| Exercise description |
Reproduce the listing in its entirety. Do not reproduce the pictures.

| Materials provided |
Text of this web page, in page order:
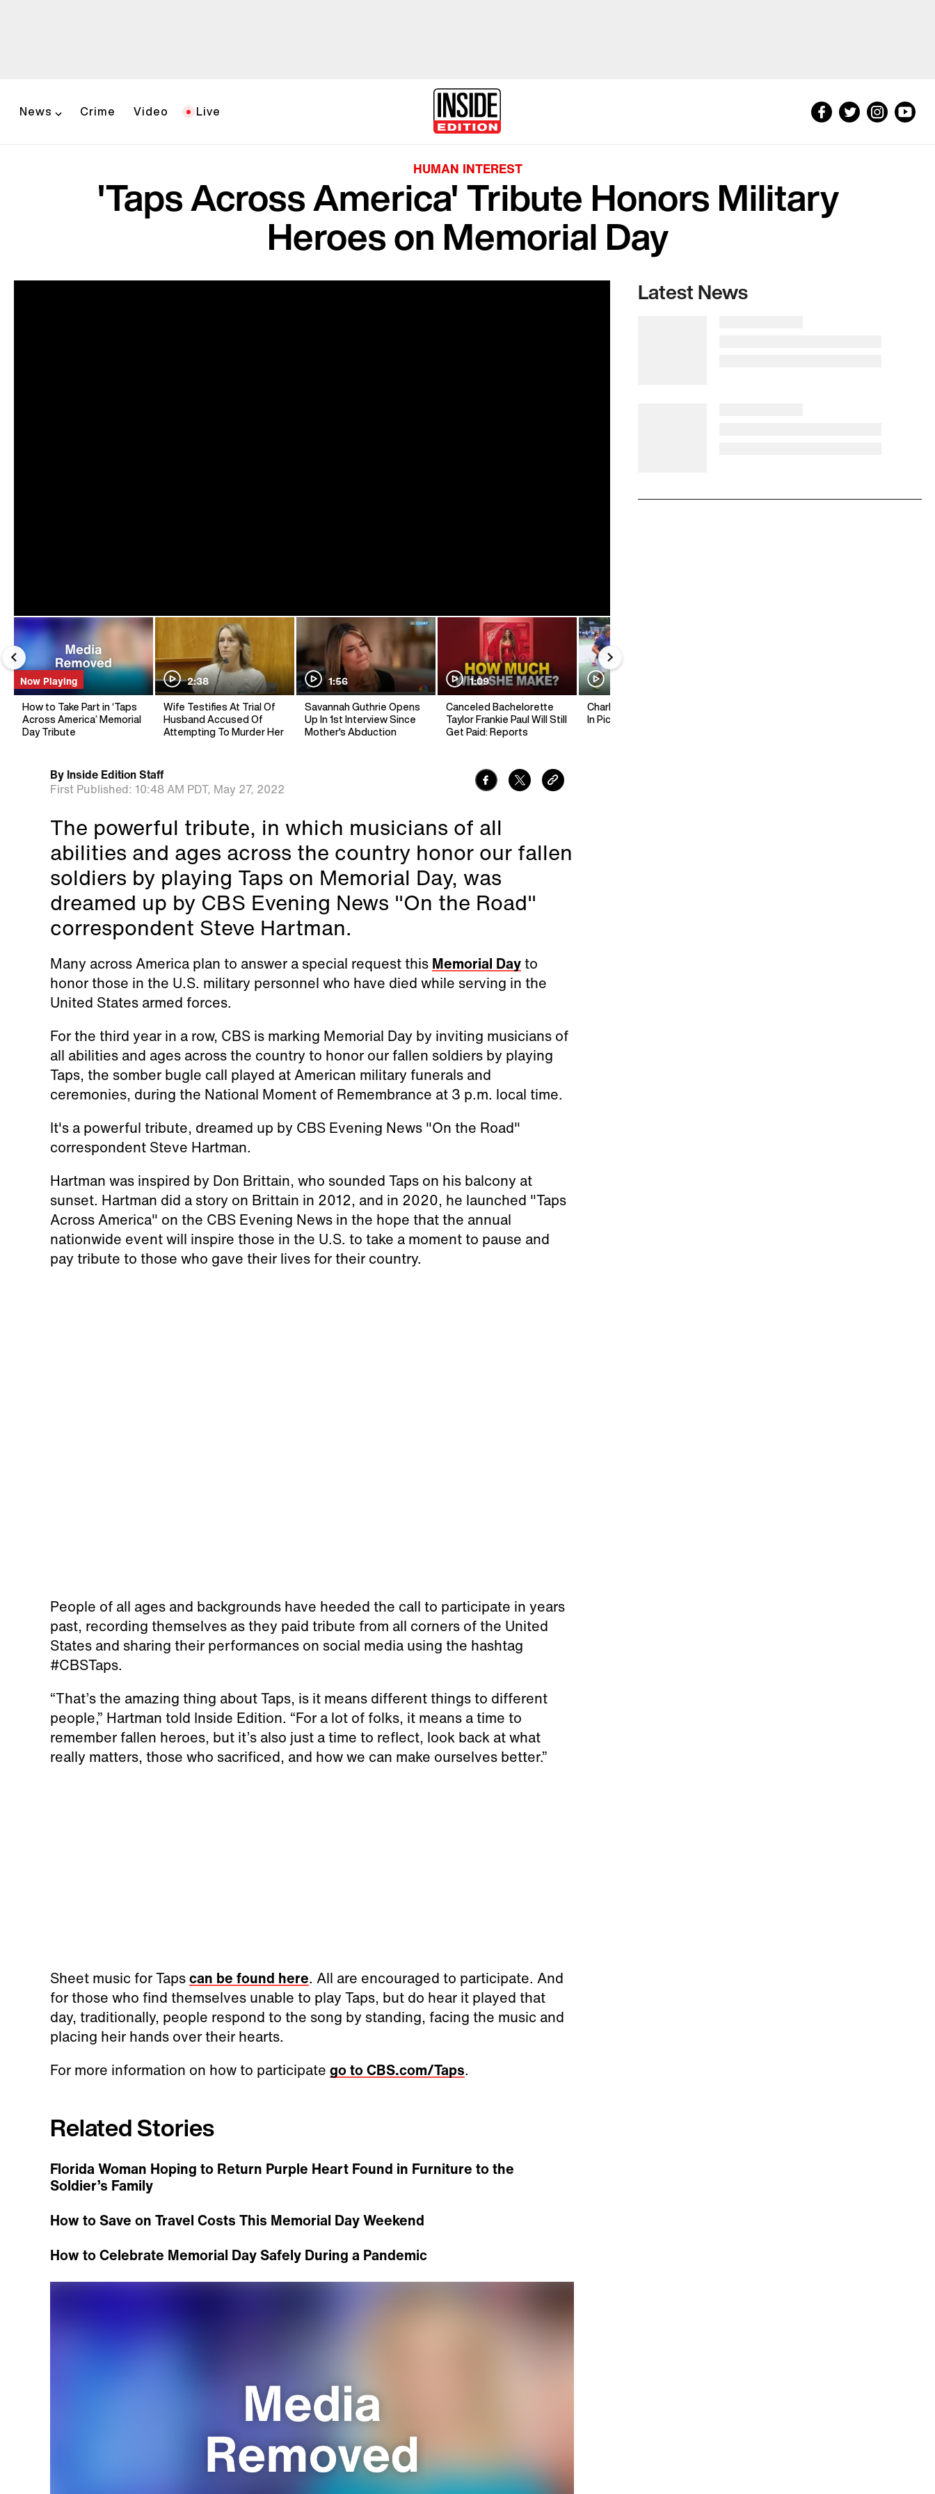
News Crime Video Live
HUMAN INTEREST
'Taps Across America' Tribute Honors Military
Heroes on Memorial Day
Now Playing
How to Take Part in ‘Taps
Across America’ Memorial
Day Tribute
2:38
Wife Testifies At Trial Of
Husband Accused Of
Attempting To Murder Her
1:56
Savannah Guthrie Opens
Up In 1st Interview Since
Mother's Abduction
1:09
Canceled Bachelorette
Taylor Frankie Paul Will Still
Get Paid: Reports
Charlie Kirk's Mentor Dies
In Pickleball Accident
By Inside Edition Staff
First Published: 10:48 AM PDT, May 27, 2022
The powerful tribute, in which musicians of all
abilities and ages across the country honor our fallen
soldiers by playing Taps on Memorial Day, was
dreamed up by CBS Evening News "On the Road"
correspondent Steve Hartman.
Many across America plan to answer a special request this Memorial Dayto
honor those in the U.S. military personnel who have died while serving in the
United States armed forces.
For the third year in a row, CBS is marking Memorial Day by inviting musicians of
all abilities and ages across the country to honor our fallen soldiers by playing
Taps, the somber bugle call played at American military funerals and
ceremonies, during the National Moment of Remembrance at 3 p.m. local time.
It's a powerful tribute, dreamed up by CBS Evening News "On the Road"
correspondent Steve Hartman.
Hartman was inspired by Don Brittain, who sounded Taps on his balcony at
sunset. Hartman did a story on Brittain in 2012, and in 2020, he launched "Taps
Across America" on the CBS Evening News in the hope that the annual
nationwide event will inspire those in the U.S. to take a moment to pause and
pay tribute to those who gave their lives for their country.
People of all ages and backgrounds have heeded the call to participate in years
past, recording themselves as they paid tribute from all corners of the United
States and sharing their performances on social media using the hashtag
#CBSTaps.
“That’s the amazing thing about Taps, is it means different things to different
people,” Hartman told Inside Edition. “For a lot of folks, it means a time to
remember fallen heroes, but it’s also just a time to reflect, look back at what
really matters, those who sacrificed, and how we can make ourselves better.”
Sheet music for Tapscan be found here. All are encouraged to participate. And
for those who find themselves unable to play Taps, but do hear it played that
day, traditionally, people respond to the song by standing, facing the music and
placing heir hands over their hearts.
For more information on how to participate go to CBS.com/Taps.
Related Stories
Florida Woman Hoping to Return Purple Heart Found in Furniture to the
Soldier’s Family
How to Save on Travel Costs This Memorial Day Weekend
How to Celebrate Memorial Day Safely During a Pandemic
Latest News

| Output for this task |
Text of this web page, in page order:
News Crime Video Live
HUMAN INTEREST
'Taps Across America' Tribute Honors Military
Heroes on Memorial Day
Now Playing
How to Take Part in ‘Taps
Across America’ Memorial
Day Tribute
2:38
Wife Testifies At Trial Of
Husband Accused Of
Attempting To Murder Her
1:56
Savannah Guthrie Opens
Up In 1st Interview Since
Mother's Abduction
1:09
Canceled Bachelorette
Taylor Frankie Paul Will Still
Get Paid: Reports
Charlie Kirk's Mentor Dies
In Pickleball Accident
By Inside Edition Staff
First Published: 10:48 AM PDT, May 27, 2022
The powerful tribute, in which musicians of all
abilities and ages across the country honor our fallen
soldiers by playing Taps on Memorial Day, was
dreamed up by CBS Evening News "On the Road"
correspondent Steve Hartman.
Many across America plan to answer a special request this Memorial Dayto
honor those in the U.S. military personnel who have died while serving in the
United States armed forces.
For the third year in a row, CBS is marking Memorial Day by inviting musicians of
all abilities and ages across the country to honor our fallen soldiers by playing
Taps, the somber bugle call played at American military funerals and
ceremonies, during the National Moment of Remembrance at 3 p.m. local time.
It's a powerful tribute, dreamed up by CBS Evening News "On the Road"
correspondent Steve Hartman.
Hartman was inspired by Don Brittain, who sounded Taps on his balcony at
sunset. Hartman did a story on Brittain in 2012, and in 2020, he launched "Taps
Across America" on the CBS Evening News in the hope that the annual
nationwide event will inspire those in the U.S. to take a moment to pause and
pay tribute to those who gave their lives for their country.
People of all ages and backgrounds have heeded the call to participate in years
past, recording themselves as they paid tribute from all corners of the United
States and sharing their performances on social media using the hashtag
#CBSTaps.
“That’s the amazing thing about Taps, is it means different things to different
people,” Hartman told Inside Edition. “For a lot of folks, it means a time to
remember fallen heroes, but it’s also just a time to reflect, look back at what
really matters, those who sacrificed, and how we can make ourselves better.”
Sheet music for Tapscan be found here. All are encouraged to participate. And
for those who find themselves unable to play Taps, but do hear it played that
day, traditionally, people respond to the song by standing, facing the music and
placing heir hands over their hearts.
For more information on how to participate go to CBS.com/Taps.
Related Stories
Florida Woman Hoping to Return Purple Heart Found in Furniture to the
Soldier’s Family
How to Save on Travel Costs This Memorial Day Weekend
How to Celebrate Memorial Day Safely During a Pandemic
Latest News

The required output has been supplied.